U.S. Consumers Cut Back on Spending and Plan to Continue through the Holidays, finds AsumeTech-Morning Consult Survey

U.S. Consumers Cutting Back on Spending, According to AsumeTech-Morning Consult Survey


A recent AsumeTech-Morning Consult survey has revealed that U.S. consumers are reducing their spending this year, and they anticipate continuing to do so throughout the holiday season.

According to the poll conducted by Morning Consult, which gathered responses from 4,403 U.S. adults over a three-day period, a staggering 92% of respondents reported cutting back on their spending in the past six months.

Consumers remain cautious and selective in their spending habits, carefully considering when and where to spend their hard-earned money. Despite a decrease in inflation rates, broader economic uncertainty and labor disputes, such as the strike by auto workers in Detroit and writers and actors in Hollywood, have left consumer companies on high alert.

The survey found that the most affected spending categories over the past six months were clothing and apparel (63% reduction), restaurants and bars (62% reduction), and entertainment outside of the home (56% reduction). These trends have remained consistent since the previous survey conducted in June. Other notable categories with decreased spending include groceries (54% reduction), recreational travel and vacations (53% reduction), and electronics (50% reduction).

Holiday Shopping Outlook

The survey also provides a warning for retailers heading into the crucial holiday shopping season. A whopping 76% of all U.S. adults surveyed stated that they plan to cut back on spending for non-essential items. Additionally, 62% expressed their intention to reduce spending on essential items “sometimes” or “more often” over the next six months.

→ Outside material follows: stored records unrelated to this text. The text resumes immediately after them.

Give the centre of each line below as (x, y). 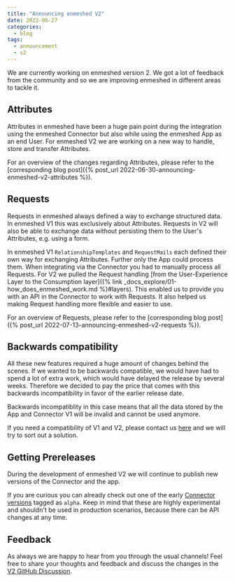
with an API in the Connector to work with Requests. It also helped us (107, 296)
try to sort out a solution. (43, 435)
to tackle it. (23, 87)
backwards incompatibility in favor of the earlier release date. (95, 393)
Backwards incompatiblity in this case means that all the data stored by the (115, 407)
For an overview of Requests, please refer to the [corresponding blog (107, 317)
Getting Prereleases (51, 457)
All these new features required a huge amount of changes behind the (108, 364)
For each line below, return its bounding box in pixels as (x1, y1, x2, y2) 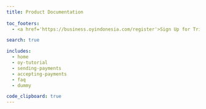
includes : (6, 48, 32, 55)
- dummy (12, 82, 32, 89)
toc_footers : (6, 20, 40, 26)
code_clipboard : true (6, 93, 62, 100)
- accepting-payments (12, 71, 67, 77)
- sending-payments (12, 65, 62, 71)
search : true (6, 37, 40, 43)
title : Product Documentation (6, 9, 84, 15)

Impact on Different Socio-Economic Groups

Interestingly, the degree to which consumers feel the impact of the current economic situation varies among socio-economic groups. Surprisingly, it is not always the lowest-income group that reports feeling the most financial strain.

Among those earning $50,000 or less per year (lower-income households), 55% reported feeling the impact on their personal finances. In comparison, 61% of households earning $50,000 to $100,000 (middle-income households) and 46% of households earning at least $100,000 (higher-income households) reported feeling the same impact.

It is worth noting that this demonstrates a significant improvement in sentiment for higher-income households since the previous survey. In June, 55% of higher-income consumers reported feeling a negative impact on their finances. However, in September, 30% expressed a positive impact, up from 21% in June.